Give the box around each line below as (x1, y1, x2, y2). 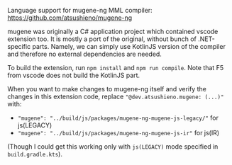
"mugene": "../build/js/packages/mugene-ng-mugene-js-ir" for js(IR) (17, 129, 220, 137)
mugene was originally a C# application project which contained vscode (7, 28, 219, 35)
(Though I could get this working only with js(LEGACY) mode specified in (7, 142, 219, 151)
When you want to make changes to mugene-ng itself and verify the (7, 85, 207, 93)
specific (7, 42, 31, 50)
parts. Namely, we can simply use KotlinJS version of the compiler (32, 42, 226, 50)
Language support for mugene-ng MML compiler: (7, 6, 153, 14)
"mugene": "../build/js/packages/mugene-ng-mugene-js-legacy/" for (17, 113, 219, 122)
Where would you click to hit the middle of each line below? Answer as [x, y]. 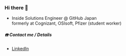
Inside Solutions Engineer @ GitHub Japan [54, 18]
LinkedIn [20, 49]
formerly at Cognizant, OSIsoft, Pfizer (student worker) [67, 23]
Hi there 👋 [17, 8]
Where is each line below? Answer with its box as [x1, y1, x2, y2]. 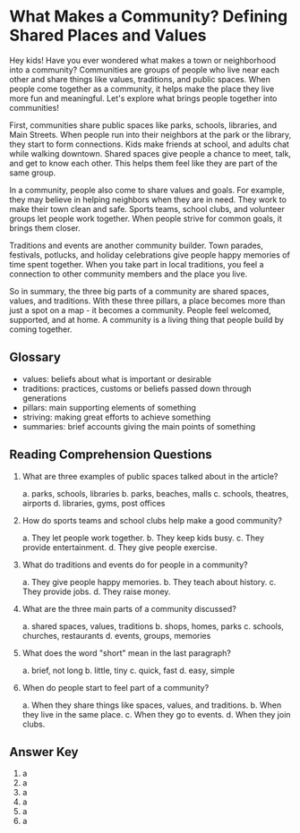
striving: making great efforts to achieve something [21, 412, 211, 422]
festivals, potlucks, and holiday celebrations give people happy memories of [9, 249, 291, 260]
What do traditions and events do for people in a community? [21, 559, 248, 570]
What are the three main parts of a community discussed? [21, 603, 237, 614]
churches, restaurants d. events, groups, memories [21, 630, 211, 641]
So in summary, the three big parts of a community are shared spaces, [9, 285, 270, 296]
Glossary [9, 350, 61, 365]
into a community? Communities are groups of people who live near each [9, 64, 279, 75]
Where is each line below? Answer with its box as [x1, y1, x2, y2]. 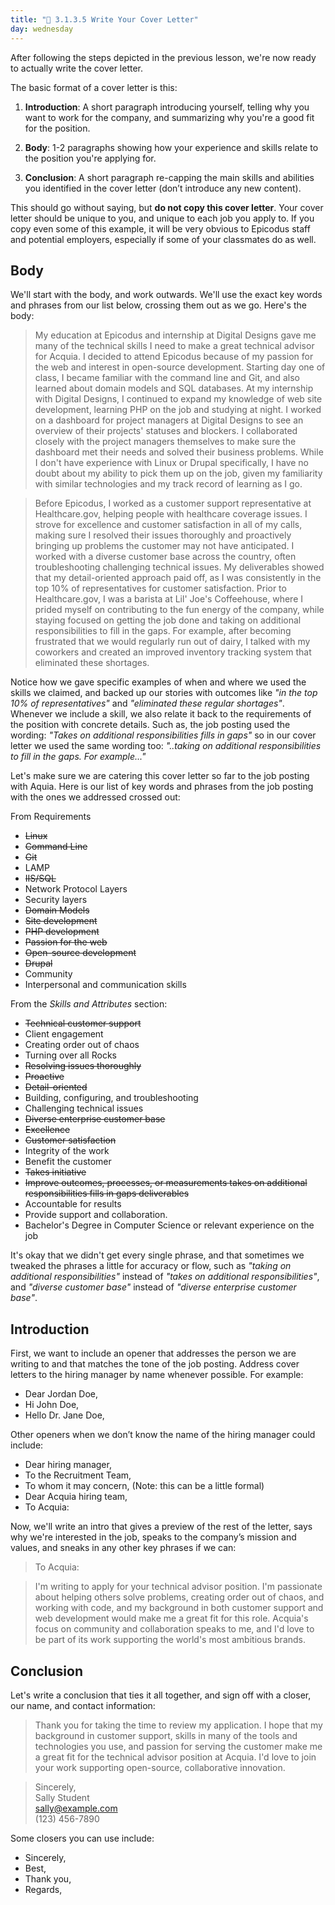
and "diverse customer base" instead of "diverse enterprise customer [10, 1281, 297, 1293]
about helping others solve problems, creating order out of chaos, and [34, 1591, 325, 1603]
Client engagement [24, 1028, 104, 1040]
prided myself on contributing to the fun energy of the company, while [34, 604, 325, 616]
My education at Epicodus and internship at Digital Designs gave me [34, 329, 317, 341]
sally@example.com [34, 1802, 118, 1814]
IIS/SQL [24, 872, 57, 885]
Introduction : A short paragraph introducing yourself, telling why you [24, 101, 310, 113]
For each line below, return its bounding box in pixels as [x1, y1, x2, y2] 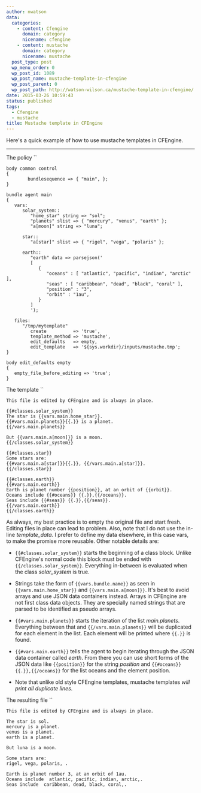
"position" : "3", [46, 286, 93, 293]
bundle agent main [6, 192, 52, 198]
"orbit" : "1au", [46, 292, 90, 298]
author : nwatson [6, 8, 47, 15]
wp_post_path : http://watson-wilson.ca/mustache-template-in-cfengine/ [11, 87, 194, 93]
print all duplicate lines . [14, 685, 73, 692]
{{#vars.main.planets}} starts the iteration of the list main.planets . [14, 617, 180, 624]
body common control [6, 166, 58, 172]
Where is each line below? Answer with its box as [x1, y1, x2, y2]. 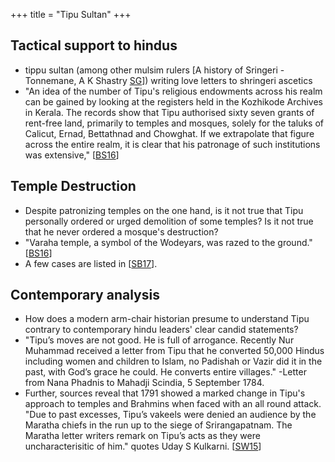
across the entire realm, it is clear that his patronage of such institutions [24, 138, 321, 150]
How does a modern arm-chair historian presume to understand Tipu [24, 313, 310, 325]
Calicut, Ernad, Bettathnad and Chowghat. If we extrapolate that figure [24, 127, 315, 139]
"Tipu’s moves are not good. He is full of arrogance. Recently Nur [24, 334, 295, 346]
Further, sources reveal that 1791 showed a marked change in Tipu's [24, 387, 306, 399]
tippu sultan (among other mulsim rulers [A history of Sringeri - [24, 64, 285, 76]
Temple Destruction [10, 178, 137, 195]
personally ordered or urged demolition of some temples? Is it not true [24, 215, 314, 227]
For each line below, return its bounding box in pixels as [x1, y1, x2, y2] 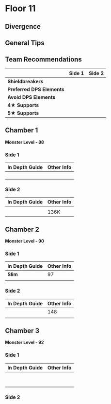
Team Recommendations [5, 55, 82, 64]
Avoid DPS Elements [7, 93, 56, 100]
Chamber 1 [5, 126, 38, 134]
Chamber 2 [5, 225, 40, 234]
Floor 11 [5, 3, 36, 14]
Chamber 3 [5, 327, 40, 335]
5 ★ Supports [7, 110, 39, 116]
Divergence [5, 22, 41, 31]
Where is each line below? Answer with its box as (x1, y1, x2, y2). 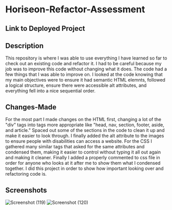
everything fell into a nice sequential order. (5, 88, 96, 94)
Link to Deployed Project (5, 24, 85, 33)
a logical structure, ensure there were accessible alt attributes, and (5, 82, 147, 88)
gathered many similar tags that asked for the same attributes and (5, 144, 145, 150)
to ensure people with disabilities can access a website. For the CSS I (5, 138, 152, 144)
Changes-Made (5, 103, 56, 111)
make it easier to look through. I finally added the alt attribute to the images (5, 132, 164, 139)
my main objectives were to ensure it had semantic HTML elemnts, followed (5, 77, 166, 83)
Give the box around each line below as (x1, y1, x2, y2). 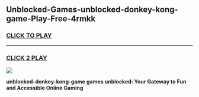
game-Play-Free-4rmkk (6, 14, 96, 24)
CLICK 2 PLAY (6, 53, 47, 62)
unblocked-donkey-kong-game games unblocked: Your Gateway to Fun (6, 78, 187, 85)
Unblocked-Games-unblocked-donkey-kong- (6, 5, 179, 15)
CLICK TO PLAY (6, 32, 52, 40)
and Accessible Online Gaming (6, 84, 84, 91)
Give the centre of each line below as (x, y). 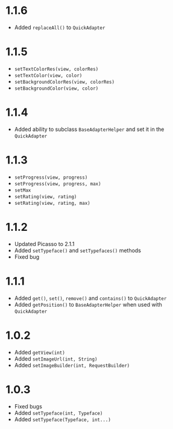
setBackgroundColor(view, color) (56, 88)
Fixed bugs (28, 406)
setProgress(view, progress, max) (58, 184)
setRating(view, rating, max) (52, 203)
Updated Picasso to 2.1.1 (44, 244)
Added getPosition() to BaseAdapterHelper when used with (88, 304)
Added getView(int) (40, 352)
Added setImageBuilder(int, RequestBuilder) (72, 365)
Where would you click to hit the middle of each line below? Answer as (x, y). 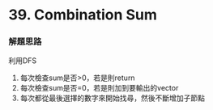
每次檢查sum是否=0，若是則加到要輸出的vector (99, 88)
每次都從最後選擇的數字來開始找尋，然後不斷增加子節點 (112, 98)
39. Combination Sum (83, 15)
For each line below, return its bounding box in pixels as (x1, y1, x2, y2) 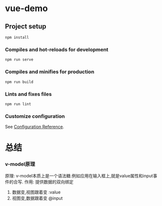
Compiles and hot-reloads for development (5, 46, 109, 53)
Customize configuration (5, 112, 65, 119)
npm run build (5, 79, 34, 84)
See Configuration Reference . (5, 124, 64, 130)
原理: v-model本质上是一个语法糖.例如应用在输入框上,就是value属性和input (5, 173, 153, 178)
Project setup (5, 22, 47, 31)
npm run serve (5, 57, 34, 62)
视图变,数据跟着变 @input (12, 195, 63, 201)
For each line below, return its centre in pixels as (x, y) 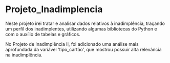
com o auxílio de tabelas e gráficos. (43, 34)
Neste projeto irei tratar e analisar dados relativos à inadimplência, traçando (85, 23)
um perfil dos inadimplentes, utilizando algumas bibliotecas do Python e (81, 28)
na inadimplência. (24, 55)
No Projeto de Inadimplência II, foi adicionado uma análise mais (72, 44)
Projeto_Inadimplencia (54, 9)
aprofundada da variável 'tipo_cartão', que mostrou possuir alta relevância (84, 49)
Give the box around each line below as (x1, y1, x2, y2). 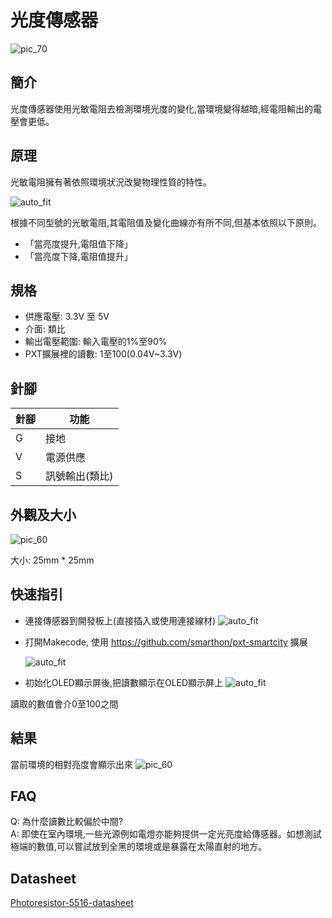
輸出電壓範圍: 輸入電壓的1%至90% (24, 336, 168, 348)
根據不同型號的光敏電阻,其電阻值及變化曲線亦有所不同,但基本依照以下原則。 (10, 216, 323, 228)
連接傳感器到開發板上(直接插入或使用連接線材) (24, 614, 217, 626)
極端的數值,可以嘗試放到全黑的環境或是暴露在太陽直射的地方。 (10, 841, 268, 853)
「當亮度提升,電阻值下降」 (24, 237, 133, 250)
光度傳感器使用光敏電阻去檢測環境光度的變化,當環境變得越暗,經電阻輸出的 (10, 102, 314, 115)
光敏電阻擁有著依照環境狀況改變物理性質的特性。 (10, 176, 212, 188)
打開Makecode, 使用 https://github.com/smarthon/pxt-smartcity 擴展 (24, 636, 308, 648)
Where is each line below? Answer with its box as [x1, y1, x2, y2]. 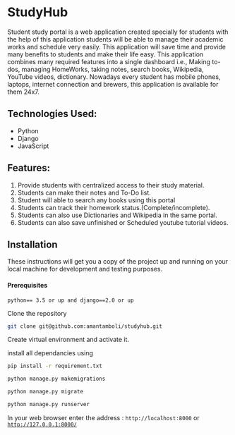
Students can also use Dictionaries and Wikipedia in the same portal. [17, 211, 217, 219]
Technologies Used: [7, 108, 97, 120]
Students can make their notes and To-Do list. [17, 188, 152, 197]
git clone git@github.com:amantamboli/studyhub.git [7, 322, 162, 330]
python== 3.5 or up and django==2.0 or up [7, 297, 134, 304]
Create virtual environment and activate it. [7, 336, 129, 344]
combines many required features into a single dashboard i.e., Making [7, 57, 210, 66]
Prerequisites [7, 281, 48, 289]
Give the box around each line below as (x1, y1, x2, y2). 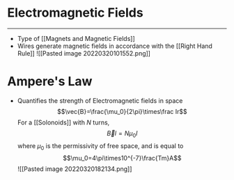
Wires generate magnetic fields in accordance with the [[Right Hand (17, 42, 212, 50)
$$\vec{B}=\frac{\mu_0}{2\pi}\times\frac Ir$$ (56, 107, 187, 115)
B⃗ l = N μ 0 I (107, 129, 138, 139)
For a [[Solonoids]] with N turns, (17, 118, 110, 126)
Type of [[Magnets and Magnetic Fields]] (17, 34, 135, 42)
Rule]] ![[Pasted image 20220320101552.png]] (17, 49, 151, 57)
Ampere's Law (7, 74, 93, 90)
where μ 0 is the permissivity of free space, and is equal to (17, 141, 184, 152)
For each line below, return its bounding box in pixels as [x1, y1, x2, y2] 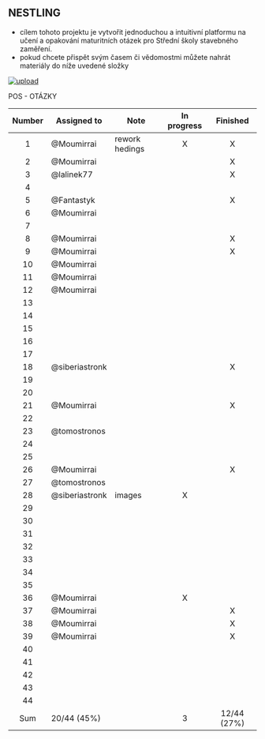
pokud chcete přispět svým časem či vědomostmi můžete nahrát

· · ·

> [EXERCISE DESCRIPTION] A word-for-word copy is needed, starting at the first line of the listing and ending with the line bearing "specific (7, 42, 31, 50)". No pictures.

> [OUTPUT OF THE EXERCISE]
Give the box around each line below as (x1, y1, x2, y2). 
"mugene": "../build/js/packages/mugene-ng-mugene-js-ir" for js(IR) (17, 129, 220, 137)
mugene was originally a C# application project which contained vscode (7, 28, 219, 35)
(Though I could get this working only with js(LEGACY) mode specified in (7, 142, 219, 151)
When you want to make changes to mugene-ng itself and verify the (7, 85, 207, 93)
specific (7, 42, 31, 50)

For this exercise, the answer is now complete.